Gerakan global Islamfobia saat ini boleh dibilang mengulang sejarah para Hawariyun. Islam dan umat Islam berada dalam posisi yang sangat sulit. Dibuat takut, minder, kecut, keder dan tersipu-sipu. Kaum muslimin memegang Islam saat ini seperti menggenggam bara api.
Jangankan di negara sekuler seperti Eropa, Amerika, Kanada, bahkan di negara yang mayoritas penduduknya muslim pun terkadang sangat berat. Islam menjadi tersangka di negaranya sendiri.
Caci maki, olok-olok, sumpah serapah terhadap Islam seolah banjir yang tidak ada jeda. Selalu saja ada istilah untuk menghardik Islam. Mulai terorisme, radikalisme, eksklusifisme, kadrun. Pokoknya apapun istilah kalau sudah dikaitkan Islam menjadi negatif.
Misalnya, identitas itu milik semua kelompok, komunitas, organisasi. Tapi begitu identitas dikaitkan Islam lantas nilai pesannya jadi negatif. Sampai urusan orang shalat jumat pun disebut manggung.
Siapa dalang semua ini?
Allah sudah menunjukkan hal itu di Quran surah Al Maidah 82.
“Pasti akan kamu dapati orang yang paling keras permusuhannya terhadap orang-orang yang beriman, yaitu orang-orang Yahudi dan orang-orang musyrik.” (Quran, Al Maidah 82)

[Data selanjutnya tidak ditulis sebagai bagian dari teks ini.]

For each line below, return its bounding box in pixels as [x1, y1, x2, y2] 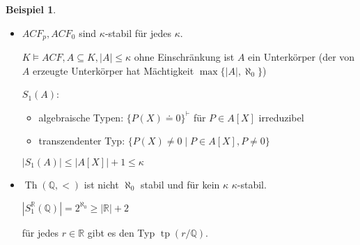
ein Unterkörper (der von [248, 50, 355, 64]
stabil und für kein [141, 177, 220, 192]
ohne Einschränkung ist [134, 50, 235, 64]
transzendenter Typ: [38, 133, 125, 148]
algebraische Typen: [38, 110, 124, 124]
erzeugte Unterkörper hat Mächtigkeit [32, 63, 194, 77]
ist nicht [84, 177, 119, 192]
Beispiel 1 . [6, 2, 56, 16]

Yahudi yang mana? Tentu saja Yahudi kafir karena Quran sendiri menjelaskan adanya Yahudi mukmin.
Lantas orang musyrik ini siapa? Intinya sama dengan musyrik zaman Romawi yang menyembah sesembahan selain Allah, menganggap ada tuhan lain di samping Allah, yang menganggap Tuhan berinkarnasi sebagai manusia, Tuhan punya anak.
Gerakan global Islamfobia dengan segala variannya, akhirnya menjadi seleksi: “Siapakah yang akan menjadi penolong untuk (menegakkan agama) Allah?”
Apakah kita akan seperti para Hawariyun yang menjawab, “Kamilah penolong (agama) Allah. Kami beriman kepada Allah, dan saksikanlah, bahwa kami adalah orang-orang Muslim.”
Ataukah kita akan memilih menjadi Yudas Eskariot dan Ananias yang menjadi pengkhianat demi harta dan jabatan yang kemudian bersekutu dengan Yahudi kafir dan Romawi. Yang kalau dalam Quran, manusia demikian sudah ditunjukkan oleh Allah di surah Al Maidah 52).
“Maka kamu akan melihat orang-orang yang ada penyakit dalam hatinya (orang-orang munafik) bersegera mendekati mereka (Yahudi dan Nasrani), seraya berkata: “Kami takut akan mendapat bencana”. Mudah-mudahan Allah akan mendatangkan kemenangan (kepada Rasul-Nya), atau sesuatu keputusan dari sisi-Nya.”
Rabbi a’lam
Anwar Hudijono, wartawan senior tinggal di Sidoarjo.